You will have three options, choose the Manual Verification DNS option.

Then click “Manually Verify Domain” button

  • Add a TXT record
  • Copy form sslforfree the host _acme.challenge and paste into host field of GoDaddy TXT record
  • Copy the sslforfree.com value and paste into GoDaddy TXT Value field
  • Change the GoDaddy TTL to Custom and the Seconds to 600. that is the lowest GoDaddy allows.
  • Do the same fo the www record also. It will be identical to the first one but the _acme-challenge will have .www in it also
  • No open each sslForFree verify links in a new browser tab. Normally DNS record updates are available within 60 seconds or less. You should see something like the below. Key on the first sentance “TXT Record(s) Found.” if you see that you are good.

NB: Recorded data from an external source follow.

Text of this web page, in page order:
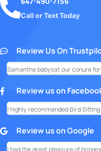
647-490-7156
Call or Text Today
Review Us On
Samantha babysat our conure
Review us on
I highly recommended Bird
Review us on Google
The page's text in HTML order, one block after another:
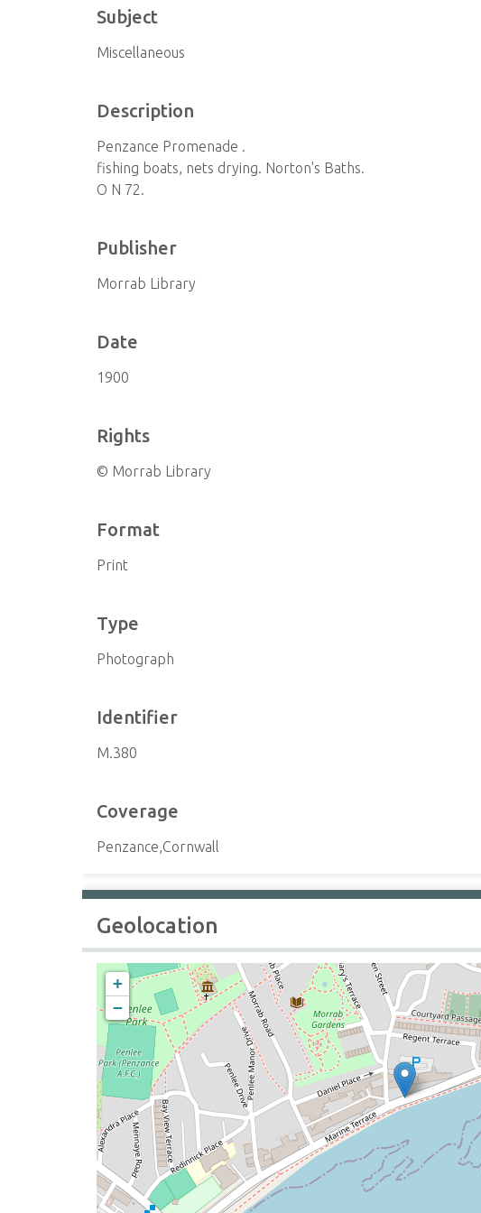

If you do NOT see that but rather see the below error, Go To Troubleshooting below.

No TXT Record Found. Make to set the TTL to 1 second or if you cannot set the TTL then you must wait the TTL (in seconds) so it updates before verifying the domain. Contact your DNS provider if unsure.

Assuming your DNS TXT records checked out, you can now click the button “Download SSL Certificate”. This will generate the certificate, private key and CA Bundle. These three blocks of text are required to be copied and pasted into GoDaddy. It will take about 30 seconds for the certs to be generated.

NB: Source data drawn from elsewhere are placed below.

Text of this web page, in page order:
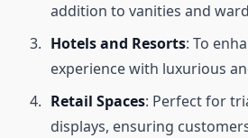
addition to vanities and
Hotels and Resorts: To
experience with luxurious
Retail Spaces: Perfect for
displays, ensuring
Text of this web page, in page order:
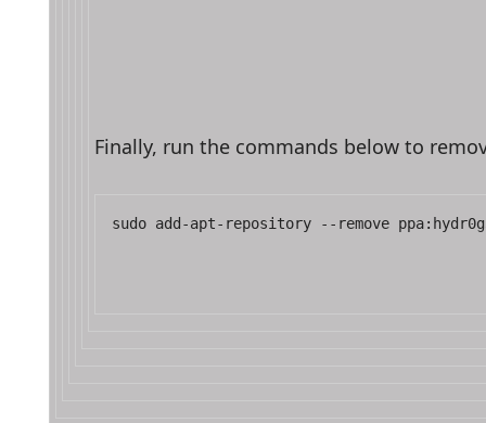
Finally, run the commands below to
sudo add-apt-repository --remove
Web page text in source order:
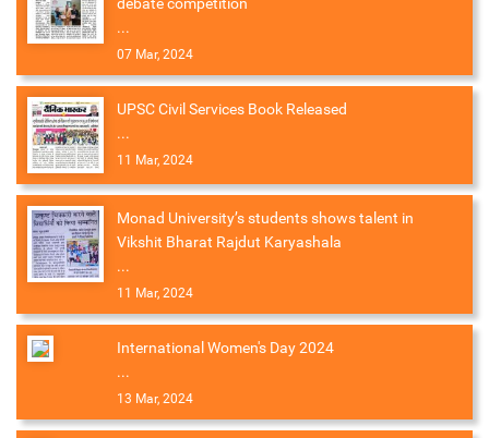
...
07 Mar, 2024
UPSC Civil Services Book Released
...
11 Mar, 2024
Monad University’s students shows talent in
Vikshit Bharat Rajdut Karyashala
...
11 Mar, 2024
International Women's Day 2024
...
13 Mar, 2024
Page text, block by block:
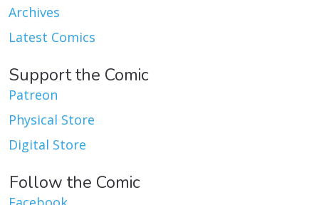
Archives
Latest Comics
Support the Comic
Patreon
Physical Store
Digital Store
Follow the Comic
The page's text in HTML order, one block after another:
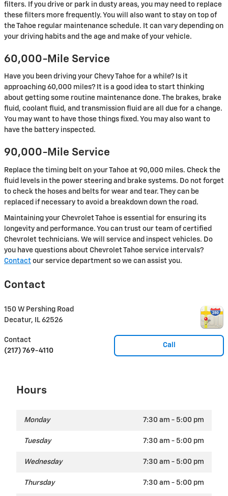
filters. If you drive or park in dusty areas, you may need to replace
these filters more frequently. You will also want to stay on top of
the Tahoe regular maintenance schedule. It can vary depending on
your driving habits and the age and make of your vehicle.
60,000-Mile Service
Have you been driving your Chevy Tahoe for a while? Is it
approaching 60,000 miles? It is a good idea to start thinking
about getting some routine maintenance done. The brakes, brake
fluid, coolant fluid, and transmission fluid are all due for a change.
You may want to have those things fixed. You may also want to
have the battery inspected.
90,000-Mile Service
Replace the timing belt on your Tahoe at 90,000 miles. Check the
fluid levels in the power steering and brake systems. Do not forget
to check the hoses and belts for wear and tear. They can be
replaced if necessary to avoid a breakdown down the road.
Maintaining your Chevrolet Tahoe is essential for ensuring its
longevity and performance. You can trust our team of certified
Chevrolet technicians. We will service and inspect vehicles. Do
you have questions about Chevrolet Tahoe service intervals?
Contact our service department so we can assist you.
Contact
150 W Pershing Road
Decatur, IL 62526
Call
Contact
(217) 769-4110
Hours
Monday 7:30 am - 5:00 pm
Tuesday 7:30 am - 5:00 pm
Wednesday 7:30 am - 5:00 pm
Thursday 7:30 am - 5:00 pm

Once certificate is generated

  • Go to CPanel >> Search for SSL and select SSL/TLS.
  • Now Select Manage SSL Certificates link
  • Copy and Paste your certificate in the field called Certificate (CRT) and click the AutoFill by Certificate button
  • Copy and Paste the sslforfree field called private key into the GoDaddy Private Key (KEY) Field
  • Finally click the button at the bottom Install Certificate
  • Congrats, your SSL Cert is installed.
Click SSL/TLS link
Click the AutoFill by Certificate

Troubleshooting

Steps

  1. Confirm the SOA DNS shows your text records
  2. Confirm replication is taking place throughout the world

Use the Tools to verify Replication

  1. web site https://dnslookup.online/soa.html
  2. web site https://dnschecker.org
  3. command or terminal prompt with nslookup

Confirm SOA is Correct

SOA or Start of Authority is what I call the master DNS Record holder. This is the GoDaddy name server that holds your DNS Records (what you just changed) and those changes get replicated to hundreds of DNS servers in the world. One of which SslForFree will query to see if your TXT record exists during verification.

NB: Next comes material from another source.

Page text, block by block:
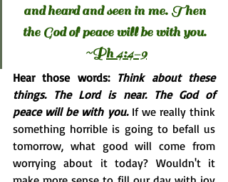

To Get your DNS GoDaddy DNS server name you can use dnslookup.online/soa.html. Enter your domain name and click SOA Lookup. This will show you the DNS server that your master DNS Record is in. the SOA server name is the Mname.

Once you know the master SOA server name you can use a command prompt to see if the Master Server is the issue or replication of DNS is the issue.

Go to your terminal prompt or command prompt and enter nslookup -q=TXT _acme-challenge.mydomain.name and the mName from SOA lookup tool. Obviously replace mydomain.name with your actual domain name.

Example lookup

This will return either the text value of the TXT record you queried, or will return “server can’t find _acme-challenge.domain.name NXDOMAIN”. this means that your actual DNS Record may be entered incorrectly, or there is a problem with the GoDaddy DNS server, contact GoDaddy.

WARNING: GoDaddy will certainly help with the DNS, but no so much with you trying to use the ssl from SSLFor Free. The sell a product for ssl certificates, and that is what they will recommend. So keep the call about DNS only.

Once your SOA DNS server is returning both TXT records, try and refresh the sslForFree verify pages again. Could be the replication has made it to them, and you can move on to generating your cert. If not yet, check the replication of the master SOA DNS Records. Go to https://dnschecker.org and select TXT for the type and enter your full TXT Record including the domain name. You should see a map with either Green checks or red x’s. If you are green, then at this point you should be able to generate your ssl certs, and copy paste the cert, private key and ca bundle to GoDaddy and install your cert.

If you are still having issues, you should probably buy the GoDaddy certificate.